李大娘很是慈善, 瞧見姚闖笑着點頭, 朝他伸出手來,姚闖忙上前扶住她。李大娘拍了拍他的手背:“是闖子啊, 我自然是記得到, 這麽些年不見,闖子越發出息了,我聽達子說你在長安城裏開了家包子鋪, 生意紅火,可是真的?”
說起這個,姚闖不好意思的笑笑:“倒也是我命好,認了個幹娘教我做包子,在熱鬧的東市租賃了一間店鋪,日子總算是比以前好了。”他扭頭看了看四周,又問李達,“怎的不見你家元寶?”
李達笑道:“帶上那小子太過累贅,送去他外公家先住着。我們倆是帶着我娘瞧病的,再跟個孩子也不是個事兒。”
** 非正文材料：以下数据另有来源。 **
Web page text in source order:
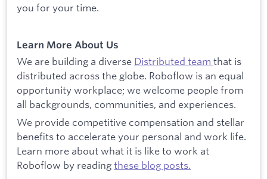
you for your time.
Learn More About Us
We are building a diverse Distributed team that is
distributed across the globe. Roboflow is an equal
opportunity workplace; we welcome people from
all backgrounds, communities, and experiences.
We provide competitive compensation and stellar
benefits to accelerate your personal and work life.
Learn more about what it is like to work at
Roboflow by readingthese blog posts.
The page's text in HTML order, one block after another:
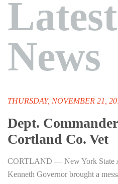
Latest
News
THURSDAY, NOVEMBER 21,
Dept.
Cortland Co. Vet
CORTLAND — New York State
Kenneth Governor brought a
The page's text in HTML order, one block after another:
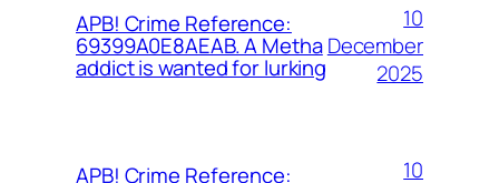
APB! Crime Reference:
69399A0E8AEAB. A Metha
addict is wanted for lurking
10
December
2025
APB! Crime Reference:
10
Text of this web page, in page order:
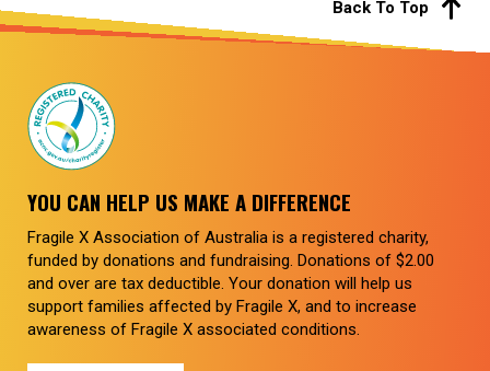
Back To Top
YOU CAN HELP US MAKE A DIFFERENCE
Fragile X Association of Australia is a registered charity,
funded by donations and fundraising. Donations of $2.00
and over are tax deductible. Your donation will help us
support families affected by Fragile X, and to increase
awareness of Fragile X associated conditions.
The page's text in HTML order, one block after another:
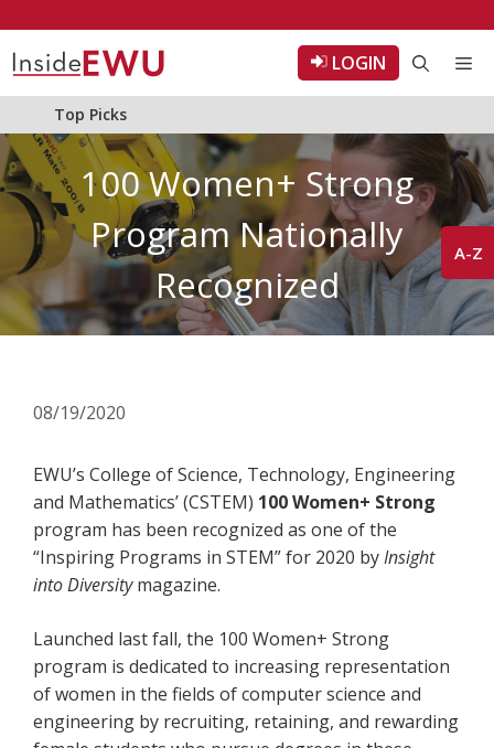
content
LOGIN
A-Z
Top Picks
100 Women+ Strong
Program Nationally
Recognized
08/19/2020
EWU’s College of Science, Technology, Engineering
and Mathematics’ (CSTEM) 100 Women+ Strong
program has been recognized as one of the
“Inspiring Programs in STEM” for 2020 byInsight
into Diversitymagazine.
Launched last fall, the 100 Women+ Strong
program is dedicated to increasing representation
of women in the fields of computer science and
engineering by recruiting, retaining, and rewarding
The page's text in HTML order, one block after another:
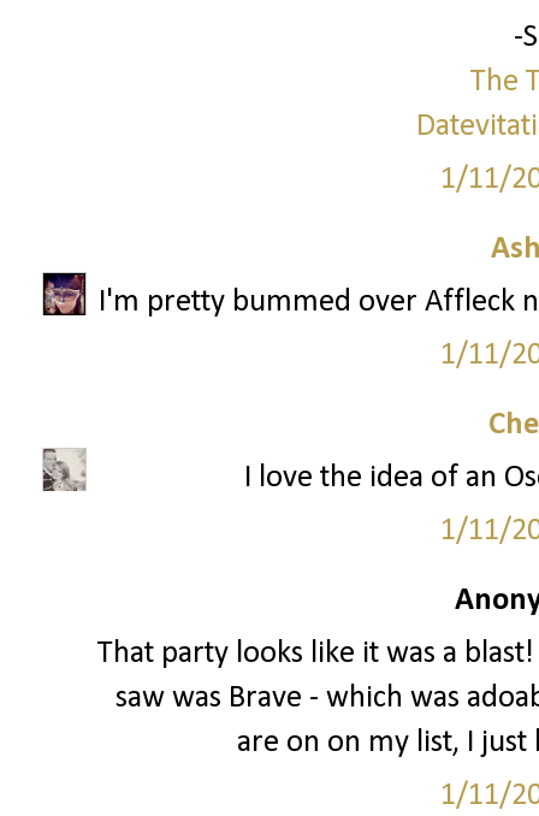
-
The
1/11/
I'm pretty bummed over Affleck
1/11/
I love the idea of an
1/11/
That party looks like it was a
saw was Brave - which was
are on on my list, I
1/11/

李達的兒子元寶現如今不過才六歲,正是頑皮的時候。聽他這麽說,姚闖倒也沒再問,只是又關切地看向李大娘:“大娘身子弱,咱們先去馬車上吧,一會兒就到家了。趕明兒我帶着你們去看郎中,咱們給您老人家瞧病。”
他說着對着旁邊的狄青招呼,狄青駕了馬車過來。
李達一家人看到那馬車不免咂舌,李達娘子更是十分詫異地望着姚闖:“闖子哥哪兒整的這樣好的一輛馬車,看着跟貴人坐的一樣,莫不是你買來的?”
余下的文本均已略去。